[Instructions to follow]: The answer must consist of each line below that holds the word "tanfolyami", copied as it stands.

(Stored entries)
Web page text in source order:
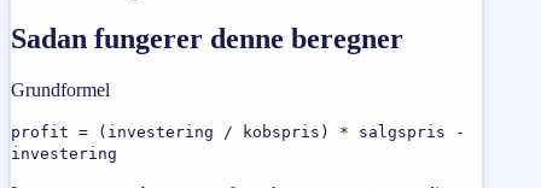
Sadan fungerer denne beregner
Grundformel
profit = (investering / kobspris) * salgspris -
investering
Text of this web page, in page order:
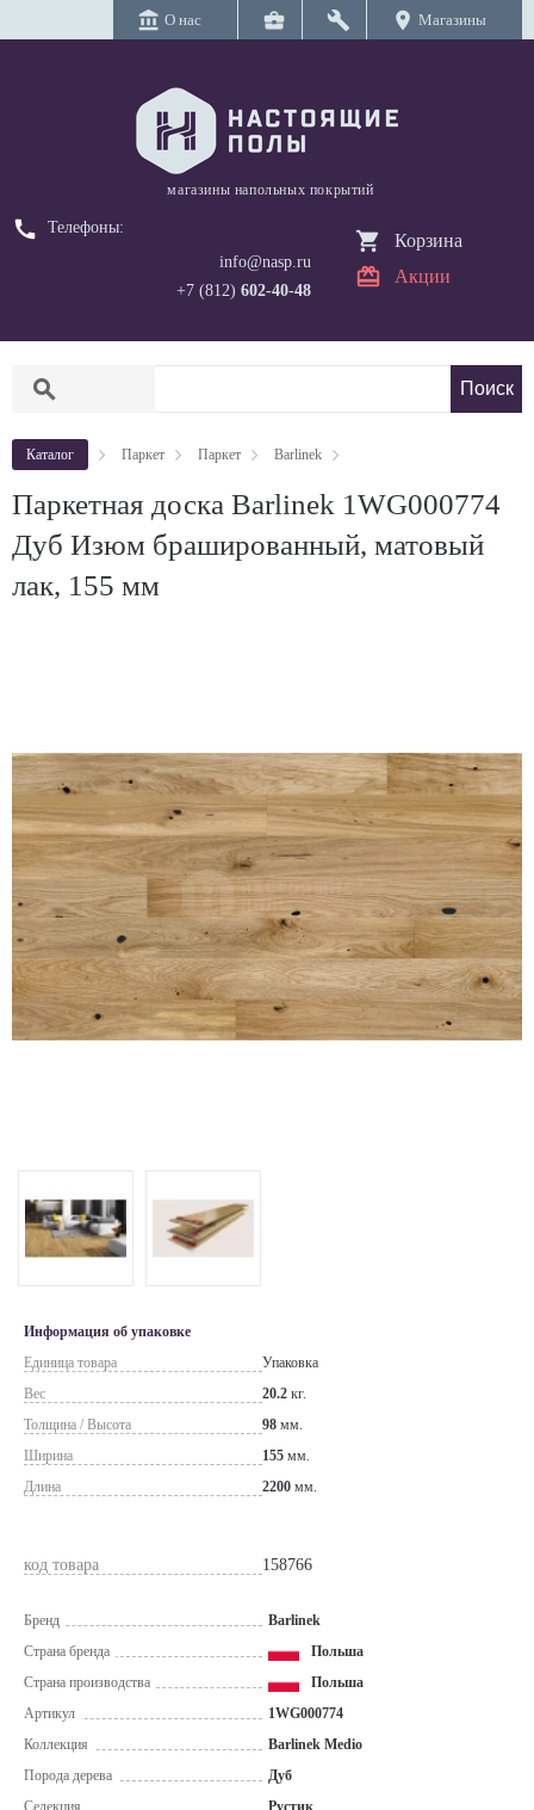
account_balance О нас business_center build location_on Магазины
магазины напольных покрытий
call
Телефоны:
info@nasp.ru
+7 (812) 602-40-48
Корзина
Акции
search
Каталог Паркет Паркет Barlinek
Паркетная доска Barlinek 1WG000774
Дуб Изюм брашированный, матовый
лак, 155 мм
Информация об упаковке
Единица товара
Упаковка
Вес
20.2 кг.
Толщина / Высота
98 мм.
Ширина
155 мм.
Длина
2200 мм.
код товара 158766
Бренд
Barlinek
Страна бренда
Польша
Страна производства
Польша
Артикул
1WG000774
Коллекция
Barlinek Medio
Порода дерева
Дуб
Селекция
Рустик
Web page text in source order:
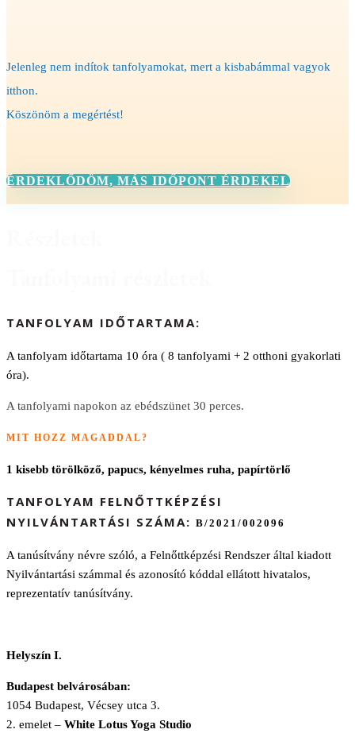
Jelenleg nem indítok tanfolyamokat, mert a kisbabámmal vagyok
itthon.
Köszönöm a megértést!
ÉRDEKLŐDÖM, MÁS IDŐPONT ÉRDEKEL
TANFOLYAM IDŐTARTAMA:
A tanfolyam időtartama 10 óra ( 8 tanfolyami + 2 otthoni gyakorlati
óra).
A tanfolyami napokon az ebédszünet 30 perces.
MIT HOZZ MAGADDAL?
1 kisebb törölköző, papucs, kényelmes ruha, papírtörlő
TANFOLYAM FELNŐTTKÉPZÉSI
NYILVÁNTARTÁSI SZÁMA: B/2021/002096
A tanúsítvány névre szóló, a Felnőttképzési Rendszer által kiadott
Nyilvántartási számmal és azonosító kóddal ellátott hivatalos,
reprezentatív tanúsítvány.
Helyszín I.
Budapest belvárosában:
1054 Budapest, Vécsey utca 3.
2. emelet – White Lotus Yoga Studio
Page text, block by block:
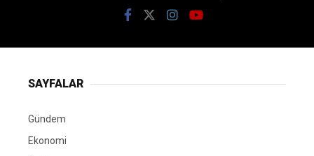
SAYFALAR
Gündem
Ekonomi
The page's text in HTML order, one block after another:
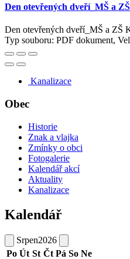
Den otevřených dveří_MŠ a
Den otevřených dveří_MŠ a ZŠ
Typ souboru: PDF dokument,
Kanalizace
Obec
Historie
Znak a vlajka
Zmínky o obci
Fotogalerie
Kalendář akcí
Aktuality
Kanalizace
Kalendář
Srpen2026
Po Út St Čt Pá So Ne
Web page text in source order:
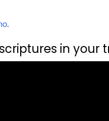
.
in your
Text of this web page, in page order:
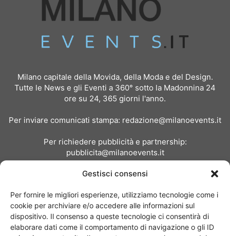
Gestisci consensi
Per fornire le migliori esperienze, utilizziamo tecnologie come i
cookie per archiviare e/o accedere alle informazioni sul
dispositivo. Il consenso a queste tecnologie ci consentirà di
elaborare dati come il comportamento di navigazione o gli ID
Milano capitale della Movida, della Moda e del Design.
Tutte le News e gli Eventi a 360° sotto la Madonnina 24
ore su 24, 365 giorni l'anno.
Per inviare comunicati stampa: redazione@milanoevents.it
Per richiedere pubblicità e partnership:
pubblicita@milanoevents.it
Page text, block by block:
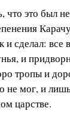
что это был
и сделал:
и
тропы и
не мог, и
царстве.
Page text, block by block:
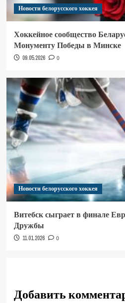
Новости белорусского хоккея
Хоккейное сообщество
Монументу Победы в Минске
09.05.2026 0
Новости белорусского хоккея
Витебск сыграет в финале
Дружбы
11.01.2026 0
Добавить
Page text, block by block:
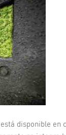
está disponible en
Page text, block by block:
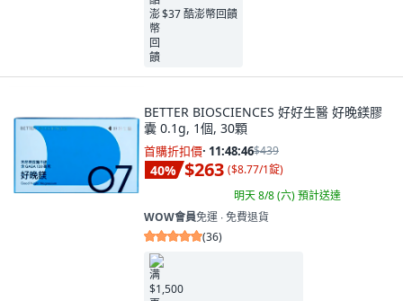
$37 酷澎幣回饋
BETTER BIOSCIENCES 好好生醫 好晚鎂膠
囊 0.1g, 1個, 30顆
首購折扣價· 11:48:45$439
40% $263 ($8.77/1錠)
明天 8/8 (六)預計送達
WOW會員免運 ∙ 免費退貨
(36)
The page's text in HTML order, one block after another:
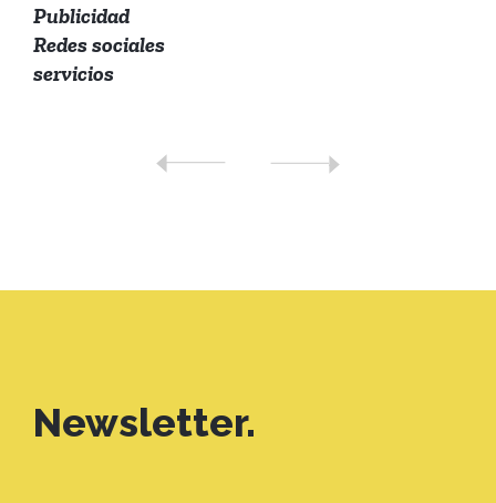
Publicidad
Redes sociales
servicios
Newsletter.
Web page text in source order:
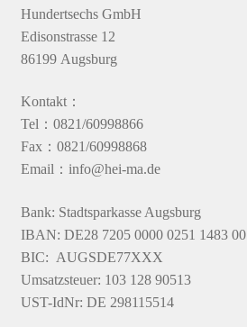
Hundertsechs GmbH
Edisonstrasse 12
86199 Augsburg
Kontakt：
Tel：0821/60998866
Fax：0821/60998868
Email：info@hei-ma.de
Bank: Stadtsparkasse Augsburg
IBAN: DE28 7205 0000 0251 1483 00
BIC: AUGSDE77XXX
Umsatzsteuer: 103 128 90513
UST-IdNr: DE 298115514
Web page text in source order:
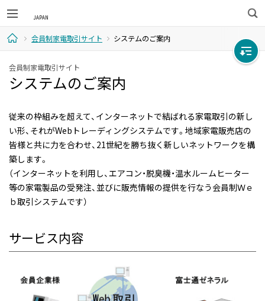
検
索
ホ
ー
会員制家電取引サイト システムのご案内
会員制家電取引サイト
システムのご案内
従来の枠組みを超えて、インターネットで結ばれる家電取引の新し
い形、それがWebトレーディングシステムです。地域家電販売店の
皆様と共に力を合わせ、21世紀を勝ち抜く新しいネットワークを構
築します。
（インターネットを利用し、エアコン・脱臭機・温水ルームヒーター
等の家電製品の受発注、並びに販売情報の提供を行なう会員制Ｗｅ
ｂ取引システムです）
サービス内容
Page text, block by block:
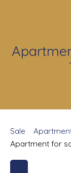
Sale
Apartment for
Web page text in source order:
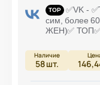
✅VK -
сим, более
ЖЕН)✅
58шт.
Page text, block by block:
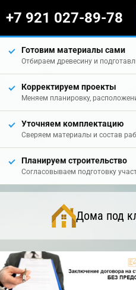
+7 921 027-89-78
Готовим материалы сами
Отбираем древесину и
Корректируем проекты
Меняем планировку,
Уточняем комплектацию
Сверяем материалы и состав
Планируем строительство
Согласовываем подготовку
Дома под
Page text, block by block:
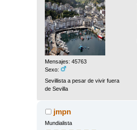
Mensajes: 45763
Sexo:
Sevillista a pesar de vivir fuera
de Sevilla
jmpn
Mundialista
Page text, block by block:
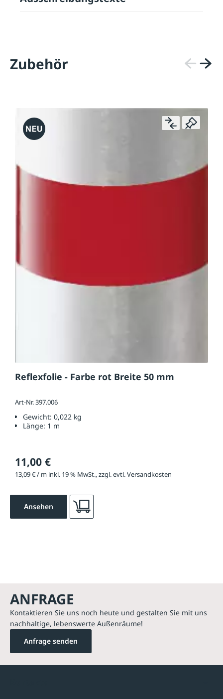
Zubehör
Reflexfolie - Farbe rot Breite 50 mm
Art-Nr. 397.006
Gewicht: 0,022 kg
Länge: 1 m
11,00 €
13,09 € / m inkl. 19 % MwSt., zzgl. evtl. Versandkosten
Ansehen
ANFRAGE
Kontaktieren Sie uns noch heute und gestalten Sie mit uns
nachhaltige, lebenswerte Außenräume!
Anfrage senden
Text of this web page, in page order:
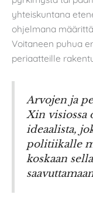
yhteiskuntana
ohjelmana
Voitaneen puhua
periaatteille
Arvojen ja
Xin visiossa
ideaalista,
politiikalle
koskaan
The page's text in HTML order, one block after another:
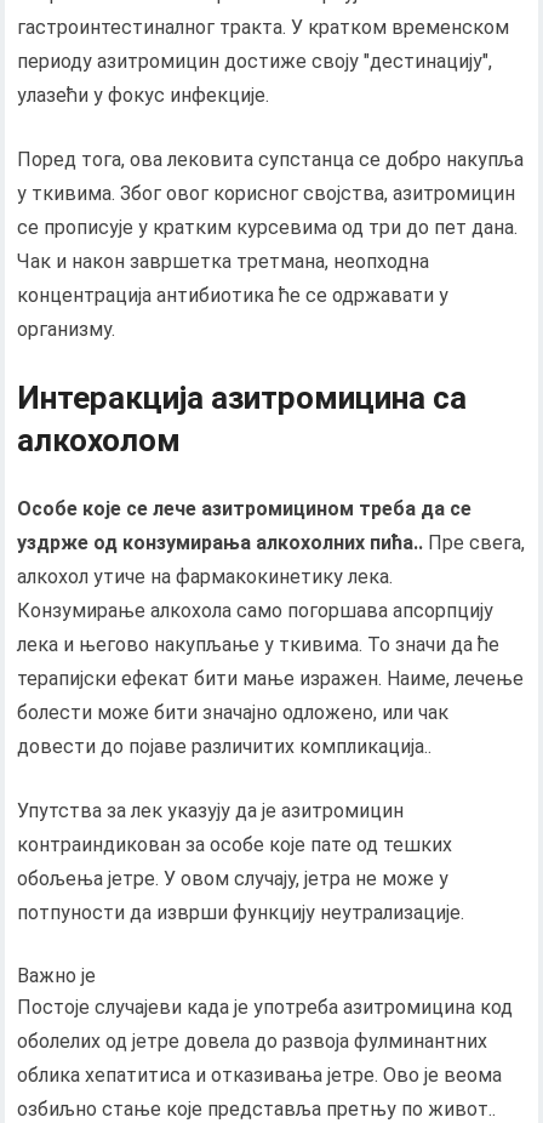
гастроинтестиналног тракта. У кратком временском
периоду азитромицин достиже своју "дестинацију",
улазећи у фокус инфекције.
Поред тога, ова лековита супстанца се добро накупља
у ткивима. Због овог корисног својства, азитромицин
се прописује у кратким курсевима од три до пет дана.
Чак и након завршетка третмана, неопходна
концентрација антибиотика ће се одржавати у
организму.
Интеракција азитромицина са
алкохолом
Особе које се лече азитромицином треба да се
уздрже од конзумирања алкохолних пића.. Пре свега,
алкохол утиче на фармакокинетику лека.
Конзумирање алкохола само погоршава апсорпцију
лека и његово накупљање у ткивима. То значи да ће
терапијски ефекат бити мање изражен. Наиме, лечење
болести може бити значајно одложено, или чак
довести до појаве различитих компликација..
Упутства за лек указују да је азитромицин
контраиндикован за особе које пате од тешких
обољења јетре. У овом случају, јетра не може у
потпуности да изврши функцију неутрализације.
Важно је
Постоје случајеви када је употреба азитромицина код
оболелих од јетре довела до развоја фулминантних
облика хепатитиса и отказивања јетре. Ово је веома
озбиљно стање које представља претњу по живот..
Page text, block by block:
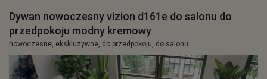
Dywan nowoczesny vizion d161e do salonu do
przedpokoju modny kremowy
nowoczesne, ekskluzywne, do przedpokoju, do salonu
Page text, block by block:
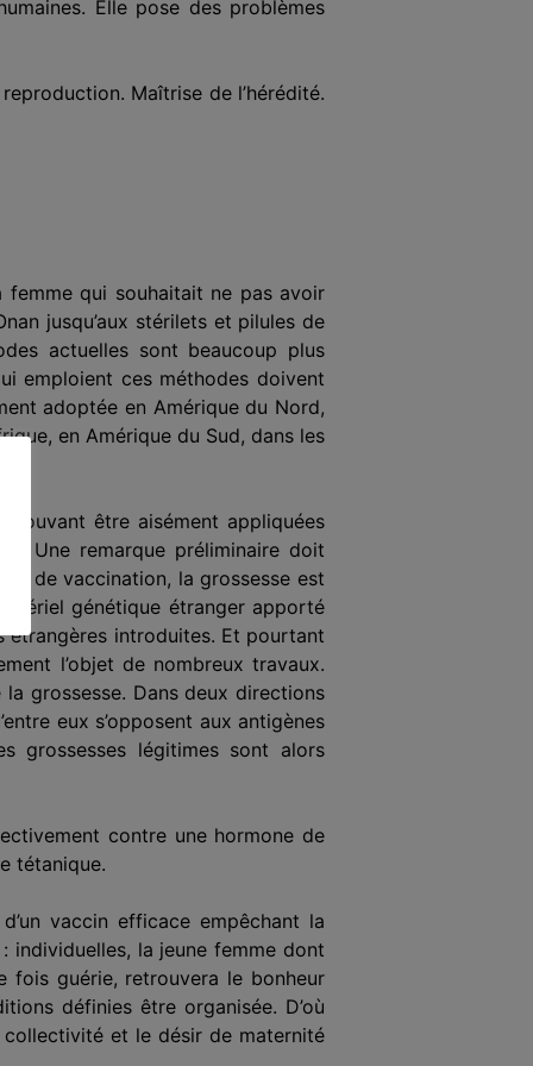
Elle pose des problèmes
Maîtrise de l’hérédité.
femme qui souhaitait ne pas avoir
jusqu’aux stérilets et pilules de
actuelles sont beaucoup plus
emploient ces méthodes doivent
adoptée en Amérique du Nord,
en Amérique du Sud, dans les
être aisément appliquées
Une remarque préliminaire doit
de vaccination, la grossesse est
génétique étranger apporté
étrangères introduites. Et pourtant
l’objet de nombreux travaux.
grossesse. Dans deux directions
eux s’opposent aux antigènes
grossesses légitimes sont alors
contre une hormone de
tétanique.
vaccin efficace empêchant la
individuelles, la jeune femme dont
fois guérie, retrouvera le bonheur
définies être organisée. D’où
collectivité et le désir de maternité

[Solution]:
A tanfolyam időtartama 10 óra ( 8 tanfolyami + 2 otthoni gyakorlati
A tanfolyami napokon az ebédszünet 30 perces.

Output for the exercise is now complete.